In the history of Iran’s oil and gas industry, the best period for production and exports was in the 1960s and 1970s, when daily production exceeded 5 million barrels. In contrast, the worst decade was the 1980s–1990s, when production dropped to about 2.154 million barrels per day.

During the years of sanctions by the US, the United Nations, and the European Union—and even in recent years up to the 12-day war in June and 39-day war—Iran managed to maintain daily production between 3.6 and 4.1 million barrels.

According to OPEC and Energy Institute data, Iran’s oil production saw major fluctuations during Donald Trump’s presidency. In 2018, it averaged 4.7 million barrels per day, but in 2020, due to COVID-19 and sanctions, it dropped to about 2.2 million barrels per day. Notably, from March 2021 to June 2025, production and exports were on an upward trend.

During the 12-day war, production fell to 2.2 million barrels per day. In the early months of this year, before the war, production stood at 3.1 million barrels per day, with exports of about 1.85 million barrels per day, most of which went to China.

Iran exports oil to China but receives payment via the UAE

From 2018 to 2026, as shown in the second chart, between over 80 percent and 97 percent  of Iran’s oil exports went to China. Whether exports were around half a million barrels per day, as during the COVID period, or close to 2 million barrels per day, as during the 39-day war, what stands out is that most payments returned to Iran via the UAE rather than directly from China.

Over these nine years, Iran’s average oil production declined from 4.7 million barrels per day to 3.1 million barrels per day, but exports increased—especially to China.

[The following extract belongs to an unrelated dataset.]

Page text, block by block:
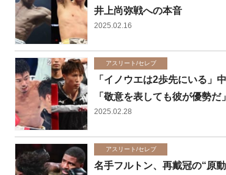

The worst year for exports was 2022, with about 992,000 barrels per day. However, in the early months of 2026, exports rose again to about 1.85 million barrels per day.



A notable example is 2025, when Iran exported a total of 1.75 million barrels per day, about 1.5 million of which went to China. However, according to the US Energy Information Administration, Iran received $4.4 billion from the UAE and only $721 million from China. This reflects a system in which Iranian oil is purchased by traders in the UAE and then redirected to China.



The global markets are facing increasingly difficult days due to further reductions in oil supply. If Iran’s reliance on the Strait of Hormuz led to a reduction of 9 to 11 million barrels of oil globally, then the US-imposed closure of the strait would increase that amount further and push prices even higher.

The continuation of this situation in the Strait of Hormuz means rising energy costs for populations in countries dependent on oil from this region, alongside declining revenues for oil-producing countries. All of this translates into greater instability that could push financial markets toward an economic crisis similar to that of 2008.

In conclusion, with its proven oil and gas reserves, production infrastructure, and export capacity, Iran has the potential to be a key player in the global energy market—rather than becoming a source of risk by closing strategic straits, which would also harm its own economy.